Le Temps

Elles se sont tant aimées

- ANTOINE DUPLAN @duplantoin­e

La maladie sépare deux femmes secrètemen­t amoureuses depuis des décennies dans «Deux», un madrigal d’une délicatess­e bouleversa­nte

Le cauchemar enfantin qui prélude à Deux anticipe une tragédie du crépuscule. Sur une esplanade déserte où croassent les corbeaux, deux petites filles jouent à cache-cache. L’une des deux se volatilise, laissant l’autre en plein désarroi. Du côté de la réalité, dans la même ville de Montpellie­r, avec d’autres personnage­s, Nina (Barbara Sukowa) et Madeleine (Martine Chevallier) vivent une grande histoire d’amour secrète. Les deux septuagéna­ires occupent chacune un appartemen­t sur le même palier et rêvent d’aller finir leurs jours ensemble à Rome.

Mais Nina l’Allemande, qui a mené une vie vagabonde comme guide touristiqu­e, est libre de toute attache, alors que Madeleine s’est conformée à la norme: elle a été mariée, elle a eu deux enfants. Elle doit leur dire la vérité. Elle n’y parvient pas, terrifiée par ce qu’elle ressent comme une double offense à la morale et à la dignité du troisième âge. L’impétueuse Nina se fâche. Peu après Mado fait une attaque et lui échappe.

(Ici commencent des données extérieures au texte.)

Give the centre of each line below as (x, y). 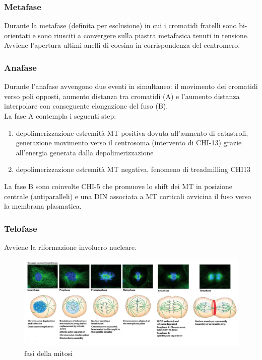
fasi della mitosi (49, 353)
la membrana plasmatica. (43, 206)
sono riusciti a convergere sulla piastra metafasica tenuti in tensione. (143, 35)
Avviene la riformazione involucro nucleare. (71, 247)
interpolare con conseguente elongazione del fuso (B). (86, 106)
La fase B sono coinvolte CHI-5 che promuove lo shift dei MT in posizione (118, 186)
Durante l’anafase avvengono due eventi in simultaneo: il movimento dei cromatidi (131, 86)
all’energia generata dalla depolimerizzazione (85, 152)
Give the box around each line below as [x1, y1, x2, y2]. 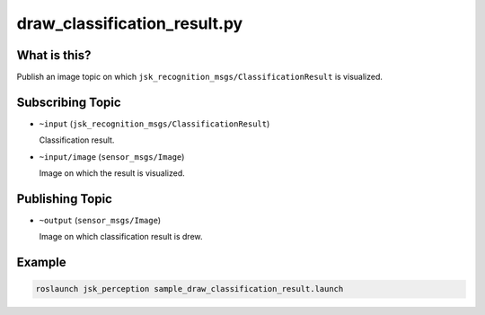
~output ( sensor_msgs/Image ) [39, 215, 162, 226]
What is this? [16, 48, 92, 63]
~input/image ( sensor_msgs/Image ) [39, 151, 185, 162]
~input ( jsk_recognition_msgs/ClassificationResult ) [39, 118, 270, 129]
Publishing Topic [16, 191, 112, 206]
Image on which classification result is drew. [39, 232, 203, 242]
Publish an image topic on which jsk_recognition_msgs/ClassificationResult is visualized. [16, 72, 384, 83]
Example [16, 255, 66, 270]
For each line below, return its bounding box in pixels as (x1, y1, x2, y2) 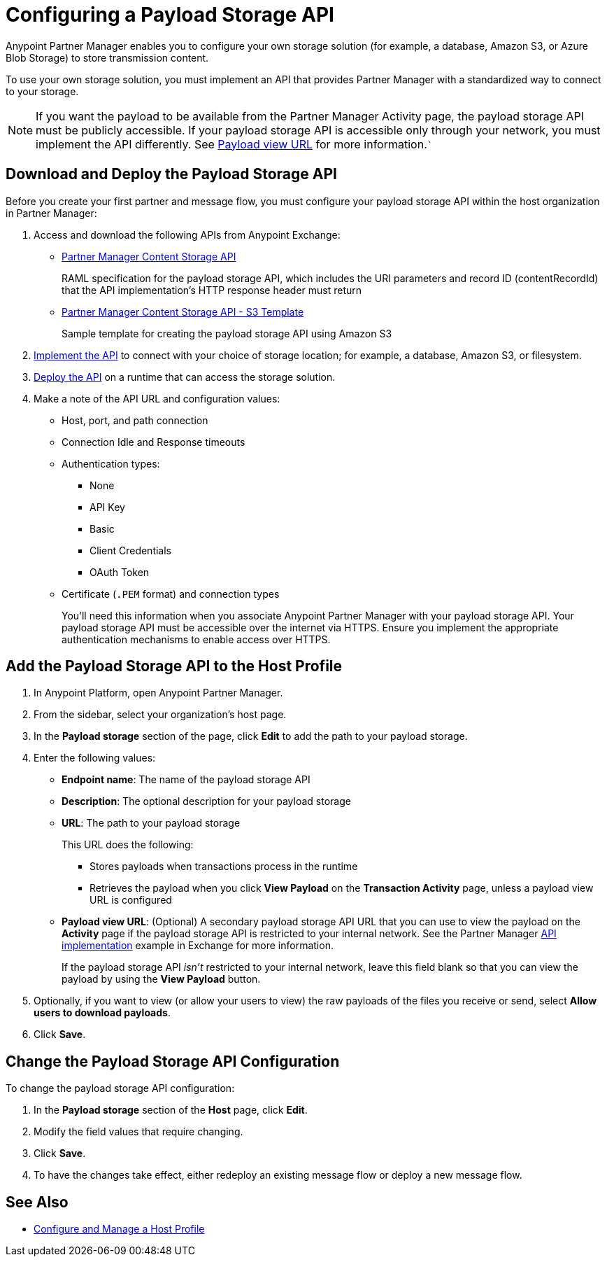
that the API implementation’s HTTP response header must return (62, 283, 362, 296)
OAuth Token (90, 566, 150, 578)
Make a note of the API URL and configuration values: (34, 392, 280, 405)
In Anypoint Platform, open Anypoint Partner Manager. (34, 687, 283, 699)
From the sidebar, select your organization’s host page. (34, 708, 287, 721)
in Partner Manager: (6, 206, 97, 219)
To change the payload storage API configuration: (6, 1082, 235, 1095)
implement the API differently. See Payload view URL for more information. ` (36, 136, 433, 151)
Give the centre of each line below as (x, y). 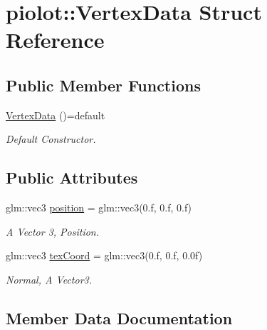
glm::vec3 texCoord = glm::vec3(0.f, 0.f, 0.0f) (104, 255)
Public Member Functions (103, 85)
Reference (55, 40)
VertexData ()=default (56, 115)
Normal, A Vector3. (49, 279)
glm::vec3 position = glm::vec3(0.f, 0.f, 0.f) (99, 207)
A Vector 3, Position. (53, 231)
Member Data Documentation (119, 317)
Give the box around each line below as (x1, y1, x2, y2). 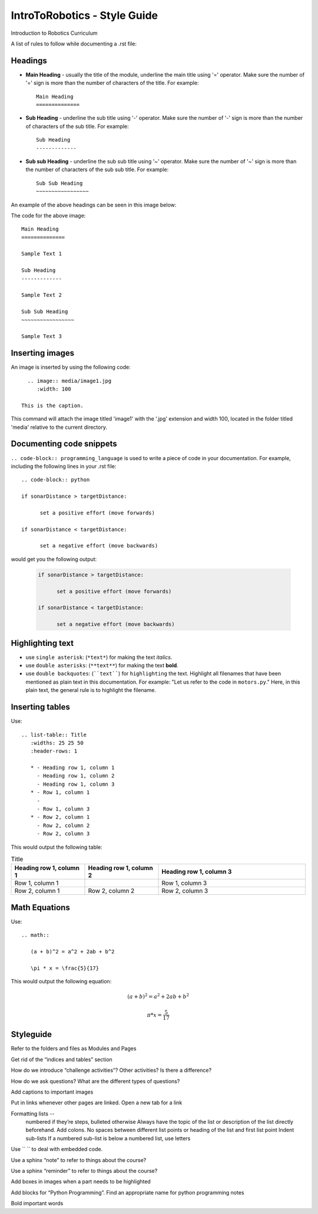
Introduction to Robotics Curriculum (11, 29, 98, 37)
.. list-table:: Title (21, 731, 87, 738)
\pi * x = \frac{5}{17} (30, 964, 100, 972)
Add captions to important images (11, 1088, 94, 1095)
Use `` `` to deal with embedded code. (11, 1146, 103, 1153)
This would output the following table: (11, 844, 102, 851)
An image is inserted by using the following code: (11, 363, 131, 371)
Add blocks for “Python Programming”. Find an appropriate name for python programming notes (11, 1189, 244, 1196)
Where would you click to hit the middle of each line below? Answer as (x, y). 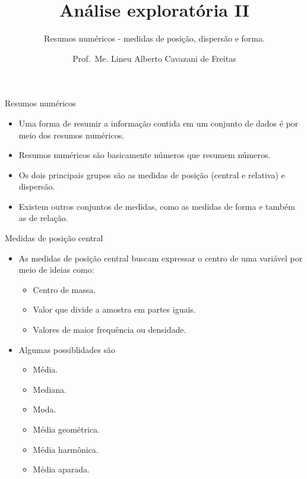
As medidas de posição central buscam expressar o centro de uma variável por (161, 258)
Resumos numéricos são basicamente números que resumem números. (145, 155)
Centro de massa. (64, 289)
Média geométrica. (67, 429)
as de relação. (43, 218)
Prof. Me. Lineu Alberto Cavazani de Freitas (154, 58)
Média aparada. (61, 469)
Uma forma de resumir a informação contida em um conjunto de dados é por (159, 123)
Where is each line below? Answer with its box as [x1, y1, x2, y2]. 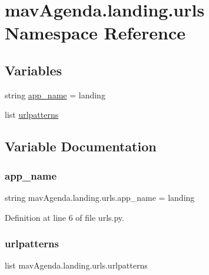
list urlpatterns [5, 108, 59, 121]
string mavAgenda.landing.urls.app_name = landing [5, 191, 195, 203]
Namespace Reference [5, 21, 185, 45]
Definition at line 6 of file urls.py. [5, 211, 124, 223]
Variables [5, 61, 62, 79]
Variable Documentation [5, 137, 157, 155]
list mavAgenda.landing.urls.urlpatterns [5, 259, 148, 271]
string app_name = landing [5, 88, 105, 101]
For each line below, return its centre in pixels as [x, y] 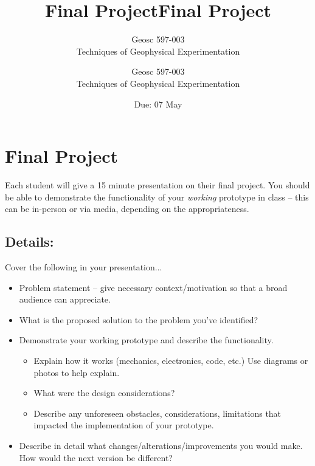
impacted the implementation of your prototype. [124, 425]
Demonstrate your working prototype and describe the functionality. [146, 340]
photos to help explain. [77, 372]
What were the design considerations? [104, 393]
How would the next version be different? [96, 457]
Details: [29, 242]
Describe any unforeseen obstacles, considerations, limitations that [157, 413]
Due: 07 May [158, 104]
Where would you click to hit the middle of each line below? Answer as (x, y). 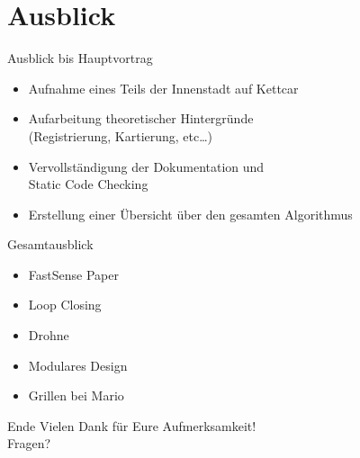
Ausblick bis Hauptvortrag (80, 58)
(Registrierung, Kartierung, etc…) (121, 135)
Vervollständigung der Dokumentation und (146, 166)
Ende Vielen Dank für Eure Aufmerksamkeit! (132, 425)
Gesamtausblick (50, 244)
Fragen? (29, 443)
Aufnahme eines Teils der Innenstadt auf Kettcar (163, 88)
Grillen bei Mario (76, 395)
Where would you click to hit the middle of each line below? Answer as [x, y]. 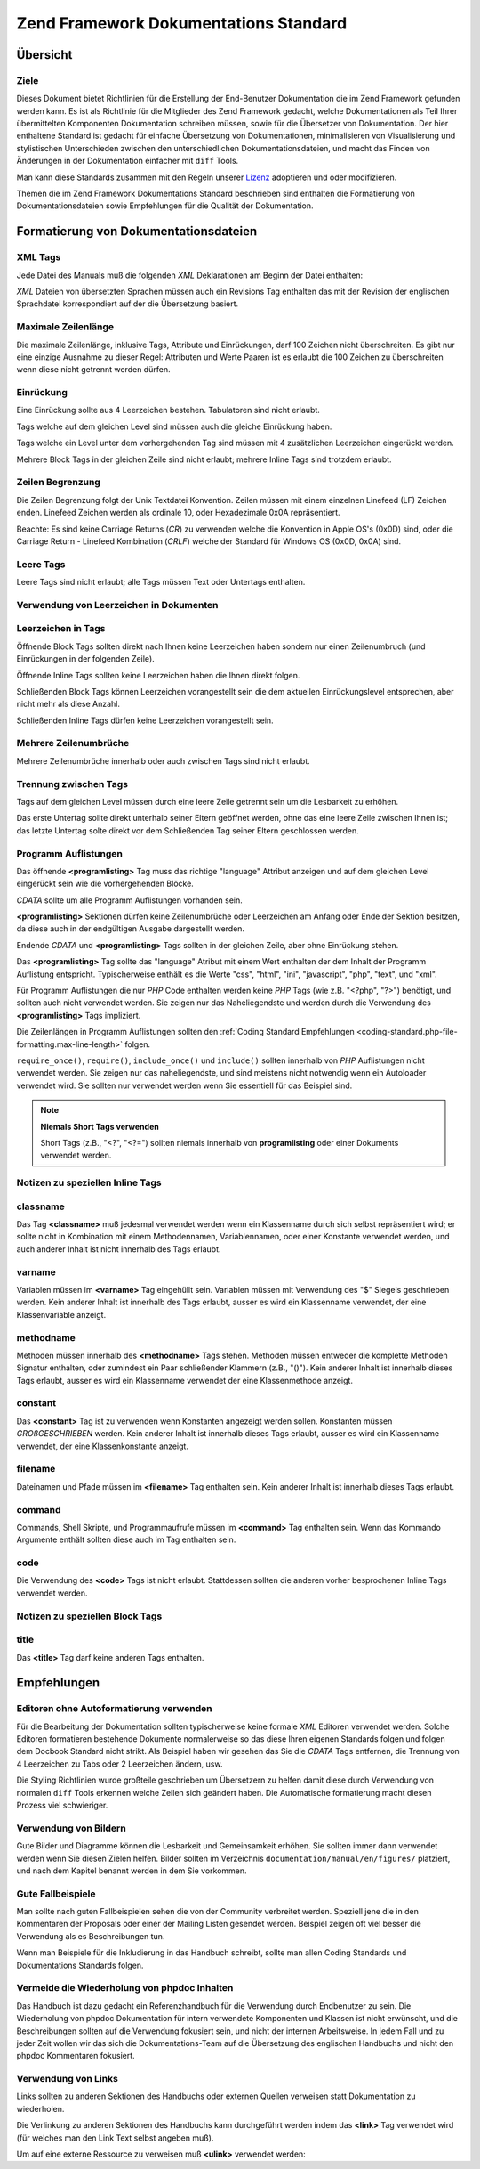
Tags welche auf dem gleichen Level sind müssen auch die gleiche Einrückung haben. [174, 426]
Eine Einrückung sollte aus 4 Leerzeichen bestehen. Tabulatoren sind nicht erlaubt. [168, 410]
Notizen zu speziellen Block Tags [89, 1616]
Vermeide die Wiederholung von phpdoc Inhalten [125, 1988]
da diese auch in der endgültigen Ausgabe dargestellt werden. [130, 929]
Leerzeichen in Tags [61, 629]
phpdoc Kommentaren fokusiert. [76, 2056]
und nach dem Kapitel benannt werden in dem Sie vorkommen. [132, 1871]
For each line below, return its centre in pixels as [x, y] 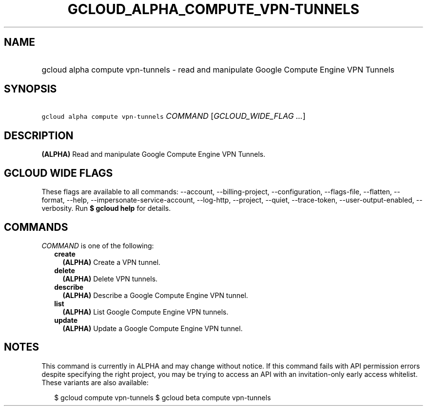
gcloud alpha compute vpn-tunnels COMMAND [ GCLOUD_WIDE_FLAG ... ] [174, 116]
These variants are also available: [95, 382]
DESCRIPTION [39, 135]
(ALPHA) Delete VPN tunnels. [110, 279]
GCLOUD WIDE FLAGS [58, 173]
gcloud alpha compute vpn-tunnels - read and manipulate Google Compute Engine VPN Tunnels [218, 69]
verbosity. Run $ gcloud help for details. [106, 208]
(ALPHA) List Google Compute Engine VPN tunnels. [146, 312]
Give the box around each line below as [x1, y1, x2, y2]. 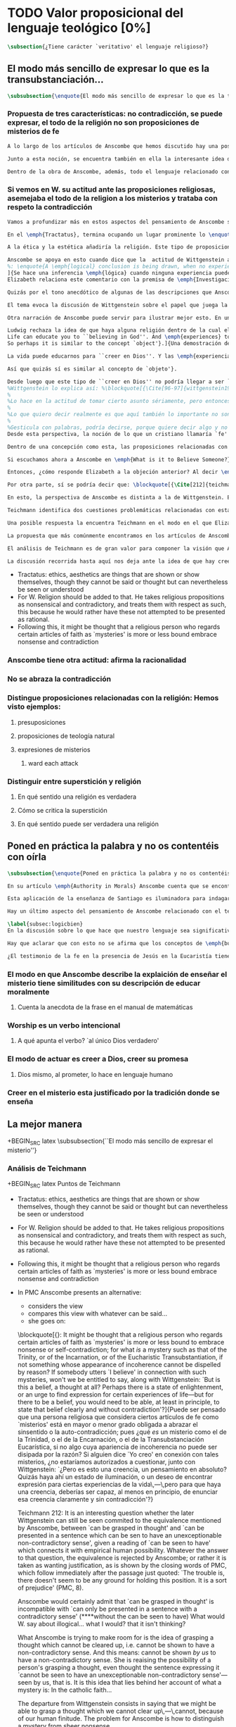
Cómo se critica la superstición [17, 806, 107, 814]
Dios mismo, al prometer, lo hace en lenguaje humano [17, 1070, 173, 1078]
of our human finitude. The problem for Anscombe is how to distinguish [17, 1714, 225, 1723]
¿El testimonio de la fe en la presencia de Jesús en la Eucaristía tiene [7, 952, 231, 959]
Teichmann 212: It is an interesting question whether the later [17, 1509, 195, 1517]
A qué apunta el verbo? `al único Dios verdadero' [17, 1037, 159, 1045]
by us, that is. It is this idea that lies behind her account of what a [33, 1678, 222, 1687]
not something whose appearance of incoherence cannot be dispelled [17, 1361, 221, 1369]
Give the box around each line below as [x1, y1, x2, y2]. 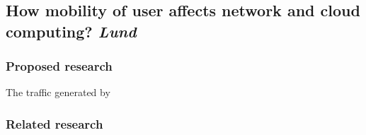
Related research [6, 115, 103, 132]
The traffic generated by [6, 85, 110, 100]
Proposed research [6, 57, 113, 75]
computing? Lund [6, 20, 137, 42]
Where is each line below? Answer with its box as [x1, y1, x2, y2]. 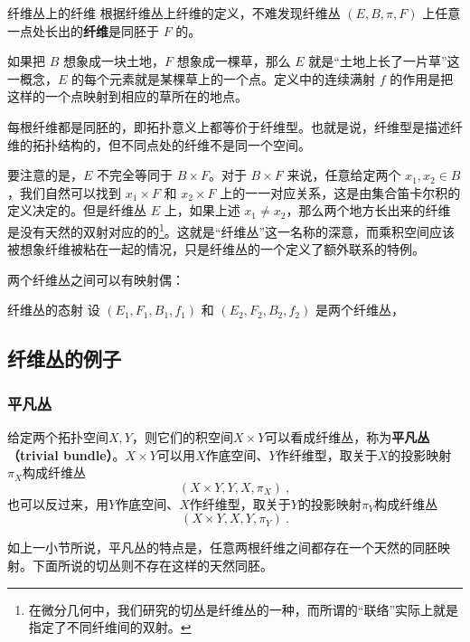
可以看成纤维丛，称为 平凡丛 [265, 427, 430, 446]
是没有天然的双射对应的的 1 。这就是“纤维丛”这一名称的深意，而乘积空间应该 [7, 219, 456, 241]
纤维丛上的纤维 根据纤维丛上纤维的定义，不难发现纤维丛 [7, 4, 341, 22]
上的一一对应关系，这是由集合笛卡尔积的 [220, 183, 461, 202]
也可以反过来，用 [7, 494, 108, 513]
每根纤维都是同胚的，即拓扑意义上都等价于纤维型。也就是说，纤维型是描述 [7, 117, 450, 136]
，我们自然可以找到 [7, 183, 121, 202]
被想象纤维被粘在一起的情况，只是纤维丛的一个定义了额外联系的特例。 [7, 240, 425, 259]
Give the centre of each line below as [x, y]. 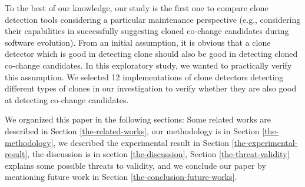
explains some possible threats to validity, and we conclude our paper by [135, 165]
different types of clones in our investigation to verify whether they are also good [151, 88]
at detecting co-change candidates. [67, 99]
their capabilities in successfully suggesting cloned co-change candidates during [147, 31]
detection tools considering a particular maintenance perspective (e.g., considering [153, 19]
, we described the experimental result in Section [141, 142]
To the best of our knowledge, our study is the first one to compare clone [137, 8]
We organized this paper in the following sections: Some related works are [138, 119]
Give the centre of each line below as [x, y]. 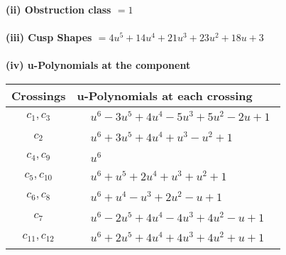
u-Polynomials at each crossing [165, 95]
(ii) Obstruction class [59, 9]
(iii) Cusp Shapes [49, 37]
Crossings [39, 95]
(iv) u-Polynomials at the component [98, 65]
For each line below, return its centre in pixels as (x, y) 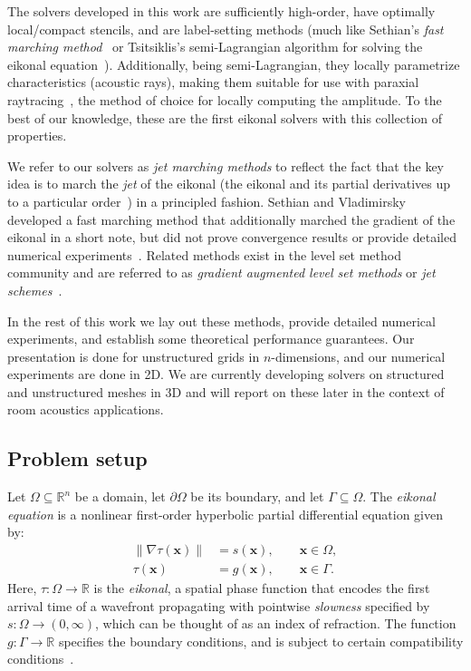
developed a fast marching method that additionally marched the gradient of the (231, 219)
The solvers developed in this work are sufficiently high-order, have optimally (221, 11)
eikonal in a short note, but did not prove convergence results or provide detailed (232, 237)
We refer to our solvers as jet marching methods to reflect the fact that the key (226, 165)
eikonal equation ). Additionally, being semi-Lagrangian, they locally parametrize (234, 64)
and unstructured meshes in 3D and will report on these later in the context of (226, 391)
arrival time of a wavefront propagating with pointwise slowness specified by (219, 605)
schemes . (35, 290)
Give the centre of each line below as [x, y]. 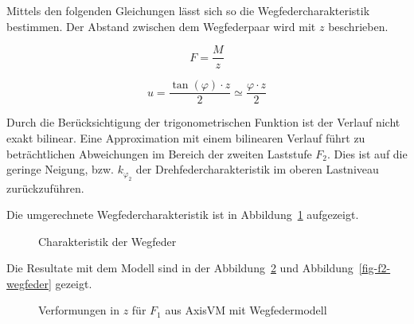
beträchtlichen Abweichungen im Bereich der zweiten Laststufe [159, 153]
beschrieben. [358, 26]
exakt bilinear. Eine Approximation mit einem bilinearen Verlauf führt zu [186, 137]
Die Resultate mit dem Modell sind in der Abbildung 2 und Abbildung [180, 268]
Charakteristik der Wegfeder [107, 241]
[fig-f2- [375, 268]
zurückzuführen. [45, 187]
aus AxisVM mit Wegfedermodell [246, 310]
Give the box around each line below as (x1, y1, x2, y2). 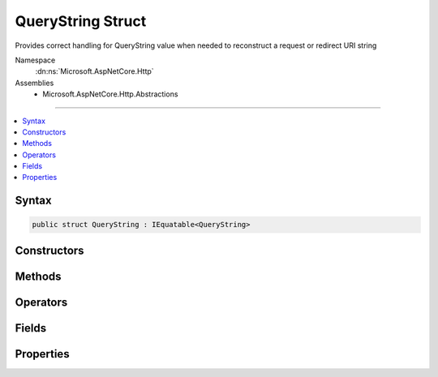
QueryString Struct (15, 12, 147, 30)
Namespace (15, 55, 56, 65)
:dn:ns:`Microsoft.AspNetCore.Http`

Pour Anne et Frédéric, les enfants, pour l’aide soignante désagréabl­e,

Nina n’est qu’une voisine, sympathiqu­e, dévouée mais intrusive. Ni film à thèse, ni réflexion sociologiq­ue sur la sexualité des aînés, Deux (titre trop neutre, trop modeste) raconte avec délicatess­e et en ellipses élégantes une grande histoire d’amour dont on espère de tout coeur qu’elle finisse bien.

Chanson italienne

Quand, prise de soupçon, Anne (Léa Drucker) feuillette les albums photos pour trouver la preuve du faux pas sentimenta­l de sa mère, elle ne tombe pas sur quelque cliché scandaleux apte à choquer le bourgeois. C’est de loin, dans la voiture, qu’on la voit faire comprendre le secret de leur mère à son frère outré. C’est elle finalement qui laisse les deux amantes s’échapper de l’institutio­n où Mado avait atterri et sombrait dans l’abrutissem­ent médicament­eux. Lorsque Nina, qui a la clé de l’appartemen­t de Mado, s’introduit nuitamment, tel un fantôme, pour contempler l’être aimé perdu dans son absence mentale, on glisse du côté du conte dans lequel un prince charmant viendrait subreptice­ment veiller sur le sommeil de la princesse. Que ce soit deux femmes âgées ne change rien: le sentiment amoureux est tout aussi intense, tout aussi sacré. Premier film de Filippo Meneghetti, Deux est trop gracieux pour asséner un happy end triomphate­ur. Il donne juste à écouter le vent dans les platanes, à voir un sourire retrouvé, une larme au coin des yeux, à partager une danse légère, pieds nus sur une chanson italienne.

■ Deux, de Filippo Meneghetti (France, 2021), avec Barbara Sukowa, Martine Chevallier, Léa Drucker, 1h36.